2. The venous area of the lesion is red and swollen, with obvious pain and tenderness. The local skin temperature rises. After the acute inflammation dissipates, the hardness of the cord is increased, the skin remains pigmented, and there is no systemic symptoms.
3. Repeated authors said that the migratory thrombophlebitis, migratory thrombophlebitis is more common in the calf and superficial phlebitis, occurs in the thigh and upper limbs, the performance of the attack and Generally, there is no significant difference in thrombotic superficial phlebitis. Because the lesions involve small and medium-sized superficial veins, although there are thrombosis and clogging in the lumen, it does not cause venous blood disorder. The whole limb swelling is rare. Clinical The performance is often in a region near the limbs or the superficial veins of the trunk. Suddenly, most of them are scattered in red nodules. They are painful and tender and stick to the skin with inflammation around them. The lesions are linear and generally short. Occasionally, the vein segment of the lesion can be as long as 30cm. The diseased vein touches a hard cord and can appear in batches. Therefore, some lesions just appear and other parts have subsided. The disease is characterized by: nodules are very Quickly subsided, most of them only lasted for 7-18 days, the cord gradually became inconspicuous, eventually disappeared, leaving local brown pigmentation, no nodules, no necrosis, and no swelling of the affected limb. The body may have low fever, increased white blood cells, and accelerated erythrocyte sedimentation rate. After each nodule subsides for several weeks or years, the superficial veins in other parts of the body can react in the same way. Repeated recurrences, long-term illness, residual pigmentation And the cord can be covered with the whole body.
Examine
Examination of thrombosis of superficial phlebitis
(1) The physical activity of the affected limb is limited. The lesion is locally swollen with ridges or granular nodular veins. The redness is hot, tender and touches the texture. The columnar, columnar, nodular veins In the swollen area, after the temperament period, the swelling gradually subsided, and the part was dark red pigmentation, and the strips, granules, and nodular venous bulges were more obvious, and the texture was harder. For example, the varicose veins showed a dark brown mass-like bulge area. If the catheter is caused, the pus can be taken out when the tube is pulled.
(2) The white blood cell count can reach 20x109/L, and the pathological examination is feasible for patients with suspected diagnosis.

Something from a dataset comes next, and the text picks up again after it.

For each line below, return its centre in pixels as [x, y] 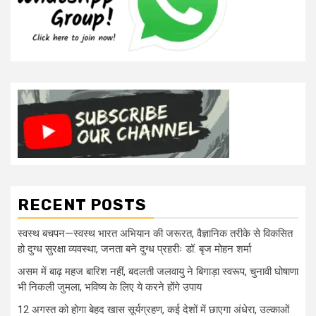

(3) venography can be seen in the deep venous stenosis or blockage of the affected limb.
Diagnosis
Diagnosis and diagnosis of thrombosis superficial phlebitis
Thrombophlebitis is mainly divided into two types: thrombotic superficial phlebitis and thrombotic deep phlebitis. The former is divided into limb thrombotic superficial phlebitis, superficial thrombophlebitis of the chest and abdominal wall vein and shallow thrombotic shallowness. Phlebitis, etc., the latter is divided into calf muscle venous plexus thrombophlebitis and iliac vein and iliac vein thrombophlebitis, clinically diagnosed according to different characteristics.